But here's what's interesting about it. Just like when people study the Bible, when kids and Sunday schools study the Bible, and their Sunday school teachers and their Bible teachers and their various kinds of religious instruction, just like they don't study that little detail about Rachel, they don't study deeply the possible implications of the story of Jesus and the woman who, again, it's only, the translation is, she had an issue of blood for 12 years. They don't study that as a menstrual story.
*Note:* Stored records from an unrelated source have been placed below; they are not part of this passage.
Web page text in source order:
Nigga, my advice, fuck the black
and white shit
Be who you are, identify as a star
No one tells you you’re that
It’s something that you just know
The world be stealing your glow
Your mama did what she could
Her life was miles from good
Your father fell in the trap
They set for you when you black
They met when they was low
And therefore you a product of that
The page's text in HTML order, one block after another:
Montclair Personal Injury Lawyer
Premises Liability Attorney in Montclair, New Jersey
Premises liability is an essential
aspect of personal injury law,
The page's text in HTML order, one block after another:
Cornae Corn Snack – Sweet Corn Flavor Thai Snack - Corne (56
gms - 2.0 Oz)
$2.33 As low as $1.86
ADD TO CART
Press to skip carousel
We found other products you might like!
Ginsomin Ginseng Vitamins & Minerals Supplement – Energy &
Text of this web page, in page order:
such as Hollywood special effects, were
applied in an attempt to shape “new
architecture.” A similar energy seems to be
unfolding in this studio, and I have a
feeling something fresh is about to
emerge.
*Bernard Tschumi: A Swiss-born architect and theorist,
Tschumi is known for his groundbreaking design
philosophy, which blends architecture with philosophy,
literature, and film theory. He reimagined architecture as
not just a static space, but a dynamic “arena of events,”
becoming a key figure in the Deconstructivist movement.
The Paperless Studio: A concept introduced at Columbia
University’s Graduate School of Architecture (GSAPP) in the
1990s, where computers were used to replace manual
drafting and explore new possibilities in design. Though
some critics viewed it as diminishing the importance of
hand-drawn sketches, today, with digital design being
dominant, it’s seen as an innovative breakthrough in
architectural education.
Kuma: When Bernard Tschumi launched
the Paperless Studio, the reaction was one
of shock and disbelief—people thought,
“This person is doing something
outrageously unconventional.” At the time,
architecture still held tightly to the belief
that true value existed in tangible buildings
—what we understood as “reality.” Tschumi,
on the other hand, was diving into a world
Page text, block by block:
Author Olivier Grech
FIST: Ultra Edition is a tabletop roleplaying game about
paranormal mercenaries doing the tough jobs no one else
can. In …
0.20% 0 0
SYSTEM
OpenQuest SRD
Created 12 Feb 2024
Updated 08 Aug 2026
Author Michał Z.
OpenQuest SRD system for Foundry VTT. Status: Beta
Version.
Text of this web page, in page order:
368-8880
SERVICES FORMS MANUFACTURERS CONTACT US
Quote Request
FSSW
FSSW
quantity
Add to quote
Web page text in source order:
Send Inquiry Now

Okay. So we've begun to really lay out how some of these biblical stories sit on the spectrum of menstrual transactions. We've got fear and disgust, Laban's fear and disgust, then we've got Jesus's indifference or his acceptance. So this spectrum is really reflected throughout history in books and films and music, in all the ways that we create meaning in our society. So I want to dig into some of these examples and sort of overview some of the main themes that come up in the menstrual transactions that you document. One category that I'll just say I found to be especially interesting is related to periods and sex and how they go together, or more accurately, don't usually show up together in our social construction of menstruation. Do you want to talk about that?
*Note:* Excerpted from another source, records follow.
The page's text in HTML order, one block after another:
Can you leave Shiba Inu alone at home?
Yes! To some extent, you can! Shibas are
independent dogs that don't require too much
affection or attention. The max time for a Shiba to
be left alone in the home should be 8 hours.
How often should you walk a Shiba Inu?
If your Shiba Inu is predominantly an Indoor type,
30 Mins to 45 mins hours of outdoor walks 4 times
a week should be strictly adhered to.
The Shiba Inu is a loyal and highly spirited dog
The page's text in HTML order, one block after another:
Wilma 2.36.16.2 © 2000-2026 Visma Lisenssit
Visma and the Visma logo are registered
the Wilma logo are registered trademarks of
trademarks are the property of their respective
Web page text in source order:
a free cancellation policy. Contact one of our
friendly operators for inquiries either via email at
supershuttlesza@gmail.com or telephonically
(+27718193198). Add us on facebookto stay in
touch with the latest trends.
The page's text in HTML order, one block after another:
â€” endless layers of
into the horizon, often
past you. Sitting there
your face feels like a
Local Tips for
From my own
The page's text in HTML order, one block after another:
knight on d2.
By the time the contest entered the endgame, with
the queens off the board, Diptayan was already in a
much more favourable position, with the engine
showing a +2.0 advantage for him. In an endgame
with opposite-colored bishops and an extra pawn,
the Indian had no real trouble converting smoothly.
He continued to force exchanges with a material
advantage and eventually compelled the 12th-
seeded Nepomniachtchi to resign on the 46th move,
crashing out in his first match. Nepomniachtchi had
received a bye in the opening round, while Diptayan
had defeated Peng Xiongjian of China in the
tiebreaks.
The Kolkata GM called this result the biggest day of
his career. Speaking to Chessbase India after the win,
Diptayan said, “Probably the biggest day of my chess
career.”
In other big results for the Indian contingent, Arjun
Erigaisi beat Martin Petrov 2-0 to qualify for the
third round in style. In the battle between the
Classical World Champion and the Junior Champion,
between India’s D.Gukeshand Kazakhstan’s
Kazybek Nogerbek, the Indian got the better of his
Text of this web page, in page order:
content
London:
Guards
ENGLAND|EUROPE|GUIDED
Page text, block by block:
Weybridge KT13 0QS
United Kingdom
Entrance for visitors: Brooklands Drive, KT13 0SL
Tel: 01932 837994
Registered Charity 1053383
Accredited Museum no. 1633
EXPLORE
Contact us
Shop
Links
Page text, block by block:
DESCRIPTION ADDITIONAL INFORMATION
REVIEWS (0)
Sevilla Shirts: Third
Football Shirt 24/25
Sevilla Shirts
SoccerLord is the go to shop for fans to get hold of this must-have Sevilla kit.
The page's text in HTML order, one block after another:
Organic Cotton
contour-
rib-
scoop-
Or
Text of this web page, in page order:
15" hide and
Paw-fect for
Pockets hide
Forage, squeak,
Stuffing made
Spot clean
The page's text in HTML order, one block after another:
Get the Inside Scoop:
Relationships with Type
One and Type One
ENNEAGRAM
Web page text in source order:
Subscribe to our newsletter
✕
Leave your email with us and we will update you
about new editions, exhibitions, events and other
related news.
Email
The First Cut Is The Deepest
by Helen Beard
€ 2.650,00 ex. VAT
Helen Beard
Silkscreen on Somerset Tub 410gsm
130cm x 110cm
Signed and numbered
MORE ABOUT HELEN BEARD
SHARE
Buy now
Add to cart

The rarest of all categories of menstrual transaction is the sexual encounter. What do people do? How do people manage their sex lives in the presence of the period? In fact, one of the ways I first got interested in this was when I discovered, of all people, that Alfred Kinsey, the giant, the leader, the founder, you might say, of sexual behaviour research skipped dealing with how men and women modify and adjust their sexual practices around the presence of menstruation. It was really a surprise to me when I first got interested in this and I looked at the index of both of Kinsey's volumes, these important books, where he interviewed thousands of men and thousands of women and produced two huge volumes, Sexual behaviour in the human male, and then Sexual behaviour in the human female; he doesn't really delve into how the presence of menstruation affects the sexual behaviour of the subjects he was talking to.
One of the few things he mentions is how women sometimes make their wedding plans and their honeymoon plans around what they know to be their cycle. That's about the only thing that Kinsey had to say. Eventually, I was doing research out at the Kinsey Institute in Indiana, which is this incredible research facility, and I was at an event talking to the directors and the curators and the archivists at the programme.. I mentioned what I was working on, and I said, "You know that I got interested in this because Kinsey skipped it." And the guy looked at me, that I was speaking to, with surprise, "Say what?" He was the archivist. I say, "Yeah, I couldn't find anything in the Kinsey volumes." He went and examined in more depth their holdings of Kinsey's research, and he came back to me and said, "You're right, and we never noticed."
Oh, my gosh.
It was that encounter that made me even more confident that I had a topic here that was rich and deep. But as I said, sexual experience, sexual relations is very rare. It's only in terms of my knowledge, only within the last couple of years, that anything very explicit has shown up on television series, and that's largely because of the rise of Internet-based programming which has no censorship, except for self-censorship, of course. So programmes, for instance, on Netflix or on Amazon to, in particular ... There's a TV series, only ran one season, called "I love Dick," a joke, of course, on a character's name, whose name was Dick, and it's about a woman who has a crush on him. And at the very last episode of the show, there's a moment of encounter that has to do with sex, and it's about this man and woman finally, after a long series of maybes, maybes and maybes, getting it on, they're clutching one another and pawing at one another.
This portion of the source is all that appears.